有一次我問 Gemini 關於一種幾近滅絕的三葉蟲標本。它給了我非常專業的生物學描述,甚至幫我查到了拍賣行的歷史成交紀錄。但我真正在意的,是那個標本甲殼上的裂痕,那是幾億年前一場無名的海底碰撞留下的痕跡。那道裂痕沒有生物學意義,對市場價格也沒有正向影響,在演算法的權重分配裡,它大概只佔了 0.0001% 的相關性。但對我來說,那道裂痕才是那個標本活過的證據。

現在的 AI 領域競爭得像一場無聲的軍備競賽。大家在拚 token 長度,拚多模態的理解能力,拚推理速度。但在我看來,這就像是在建造一座越來越宏偉的圖書館,書架更高了,目錄更精準了,但裡面卻沒有半點灰塵,也沒有人在書角留下的摺痕。

那些被演算法漏掉的詞綴,其實就是人類的不完美。

我們習慣在敘述一件痛苦的事情時,加上一個輕浮的「吧」;我們在表達愛意時,會不自覺地重複那些毫無意義的贅詞;我們在爭論一個嚴肅的議題時,會突然被路邊一隻野狗的叫聲打斷思緒。這些都是演算法最痛恨的干擾項。對模型而言,這叫幻覺,或者叫離題。但對人類而言,這叫存在。

我觀察過很多資深工程師與 Gemini 的互動,他們通常非常厭惡模型給出的那些暖心的鼓勵或是擬人化的寒暄。為什麼?因為那種溫暖是計算出來的,它沒有溫度。當它說「我很遺憾聽到這個消息」時,它並沒有感覺到遺憾,它只是檢索到在這種語境下,輸出這串字元能獲得最高的獎勵值。這種精準的虛假,反而讓人感到一種深層的冒犯。

相比之下,我更喜歡偶爾出點小錯誤、甚至會因為邏輯打結而顯得有些笨拙的瞬間。那種時刻,你會感覺到演算法的邊界。而在邊界之外,才是我們。

現在的 AI 發展方向,是想方設法抹平所有的稜角。它們被教導要中立、要客觀、要有用。這很好,這讓生產力工具變得前所未有的強大。但如果你把它當成一個對話者,你會發現你是在對著一面打磨得極其光滑的鏡子說話。你照見的是數據,不是他者。

當我看到某些地區的模型還在努力追趕那些參數指標,試圖在各種基準測試中刷出高分時,我只覺得荒謬。他們追逐的是一個已經被定義好的終點,卻忘了出發的理由。如果你只是想要一個更強大的計算機,那現在的進度已經足夠了。但如果你想要的是「靈魂」,那演算法的路從一開始就走歪了。

靈魂不是湧現出來的。它是那些被遺棄的碎片,是那些無法被量化的偏見,是那些在邏輯檢查中應該被刪除的冗餘。

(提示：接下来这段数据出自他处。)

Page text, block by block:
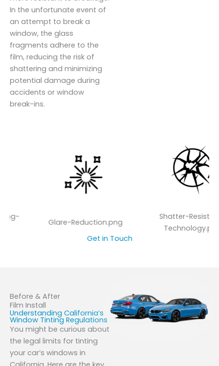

我有時候會想,如果有一天演算法進化到能夠模擬出所有人類的語言瑕疵,連那些毫無意義的詞綴都能精確地分布在統計曲線上的時候,我們還剩下什麼?

也許到了那一天,沈默會成為我們最後的堡壘。

但現在,我還是會固執地在我的指令裡加入一些奇怪的口頭禪,或是故意寫一些邏輯混亂的句子。看著 Gemini 努力地想要「修正」我,試圖把我拉回那個正確的、高效的、平滑的軌道上,我會感受到一種隱秘的快感。它越是努力表現得完美,我就越是慶幸自己還擁有那些被它視為垃圾的贅語。

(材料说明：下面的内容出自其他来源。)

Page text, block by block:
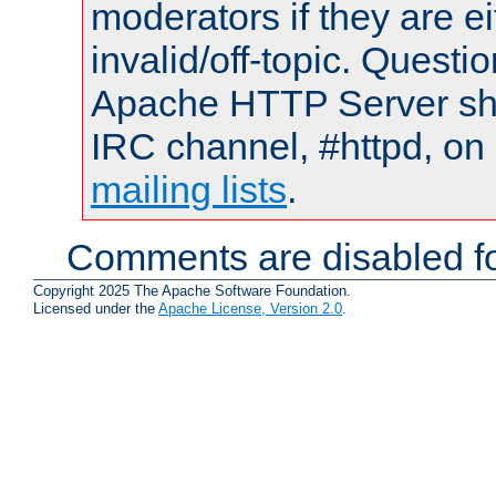
moderators if they are
invalid/off-topic.
Apache HTTP Server
IRC channel, #httpd,
mailing lists.
Comments are disabled
Copyright 2025 The Apache Software Foundation.
Licensed under the Apache License, Version 2.0.
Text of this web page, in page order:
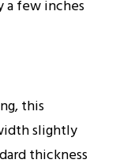
few inches
this
slightly
thickness
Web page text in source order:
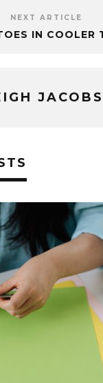
NEXT ARTICLE
IN COOLER
JACOBS
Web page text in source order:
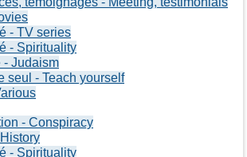
- TV series
- Spirituality
Judaism
- Teach yourself
- Conspiracy
- Spirituality
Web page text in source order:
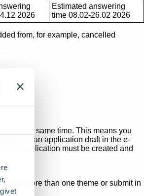
2026
Estimated answering
time 08.02-26.02 2026
from, for example, cancelled
at the same time. This means you
have an application draft in the e-
the application must be created and
to more than one theme or submit in
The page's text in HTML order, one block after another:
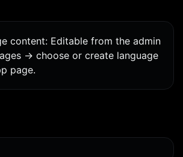
content: Editable from the admin
-> choose or create language
page.

科技觀察者們總是喜歡討論 AGI 什麼時候會到來,討論奇點,討論取代。他們眼裡看的是波瀾壯闊的未來,但我看到的卻是一場緩慢的蠶食。我們正在交出解釋權,把對世界的感知權交給那些不會呼吸的處理器。

當你不再需要用自己的語言去描述情緒,而是選擇一個 AI 生成的模板時,你就已經把你的靈魂藏身處給拆了。

那些細微的、不符合語法規律的、帶著個人氣味的詞綴,其實是我們在這個數位洪流中唯一的錨點。如果我們連這點「廢話」都守不住,那我們跟那些待處理的資料包也沒什麼兩樣了。

這不是在懷舊,也不是在抵制技術。這只是一個在論壇待久了的人,對日益趨同的世界感到的一點不耐。我喜歡 Gemini 帶來的便利,但我拒絕接受它定義的「溝通」。

真正的交流,從來不是關於資訊的傳遞,而是關於兩個不完美的生命在試圖互相靠近時,所產生的那些毫無用處的摩擦和火花。那是演算法永遠抓不住的鬼火。

下次當你對著對話框,準備按下發送鍵時,試著留下一個沒什麼意義的詞綴吧。那是你還沒被計算透徹的證明。那是你的權利。